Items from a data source
========================================================================

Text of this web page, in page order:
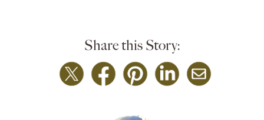
Share this Story:
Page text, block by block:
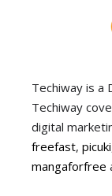
Techiway is a
Techiway
digital
freefast, picuki
mangaforfree
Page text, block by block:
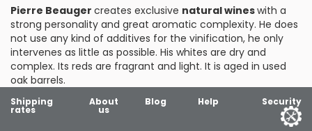
Pierre Beauger creates exclusive natural wineswith a
strong personality and great aromatic complexity. He does
not use any kind of additives for the vinification, he only
intervenes as little as possible. His whites are dry and
complex. Its reds are fragrant and light. It is aged in used
oak barrels.
Shipping
rates
About
us
Blog Help Security
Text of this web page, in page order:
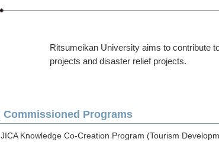
Ritsumeikan University aims to contribute
projects and disaster relief projects.
Commissioned Programs
JICA Knowledge Co-Creation Program (Tourism
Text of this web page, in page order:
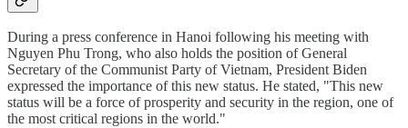
During a press conference in Hanoi following his meeting with
Nguyen Phu Trong, who also holds the position of General
Secretary of the Communist Party of Vietnam, President Biden
expressed the importance of this new status. He stated, "This new
status will be a force of prosperity and security in the region, one of
the most critical regions in the world."
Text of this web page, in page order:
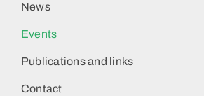
News
Events
Publications and links
Contact
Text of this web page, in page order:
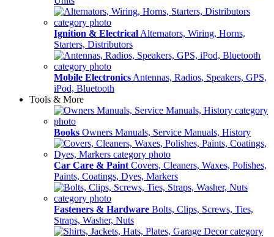
Ignition & Electrical Alternators, Wiring, Horns,
Starters, Distributors
Mobile Electronics Antennas, Radios, Speakers, GPS,
iPod, Bluetooth
Tools & More
Books Owners Manuals, Service Manuals, History
Car Care & Paint Covers, Cleaners, Waxes, Polishes,
Paints, Coatings, Dyes, Markers
Fasteners & Hardware Bolts, Clips, Screws, Ties,
Straps, Washer, Nuts
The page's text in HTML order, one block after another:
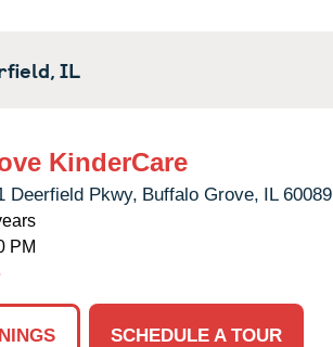
IL
KinderCare
Deerfield Pkwy, Buffalo Grove, IL 60089
PM
SCHEDULE A TOUR
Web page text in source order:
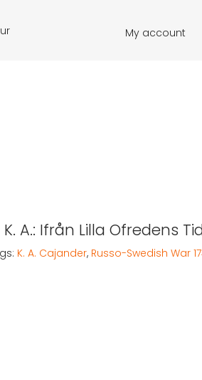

========================================================================

Exclude the pictures and reproduce every entry exactly.

→ Exercise answer:
Text of this web page, in page order:
Share this Story:
Page text, block by block:
Techiway is a
Techiway
digital
freefast, picuki
mangaforfree
Page text, block by block:
Pierre Beauger creates exclusive natural wineswith a
strong personality and great aromatic complexity. He does
not use any kind of additives for the vinification, he only
intervenes as little as possible. His whites are dry and
complex. Its reds are fragrant and light. It is aged in used
oak barrels.
Shipping
rates
About
us
Blog Help Security
Text of this web page, in page order:
Ritsumeikan University aims to contribute
projects and disaster relief projects.
Commissioned Programs
JICA Knowledge Co-Creation Program (Tourism
Text of this web page, in page order:
During a press conference in Hanoi following his meeting with
Nguyen Phu Trong, who also holds the position of General
Secretary of the Communist Party of Vietnam, President Biden
expressed the importance of this new status. He stated, "This new
status will be a force of prosperity and security in the region, one of
the most critical regions in the world."
Text of this web page, in page order:
News
Events
Publications and links
Contact
Text of this web page, in page order:
Ignition & Electrical Alternators, Wiring, Horns,
Starters, Distributors
Mobile Electronics Antennas, Radios, Speakers, GPS,
iPod, Bluetooth
Tools & More
Books Owners Manuals, Service Manuals, History
Car Care & Paint Covers, Cleaners, Waxes, Polishes,
Paints, Coatings, Dyes, Markers
Fasteners & Hardware Bolts, Clips, Screws, Ties,
Straps, Washer, Nuts
The page's text in HTML order, one block after another:
IL
KinderCare
Deerfield Pkwy, Buffalo Grove, IL 60089
PM
SCHEDULE A TOUR
Web page text in source order:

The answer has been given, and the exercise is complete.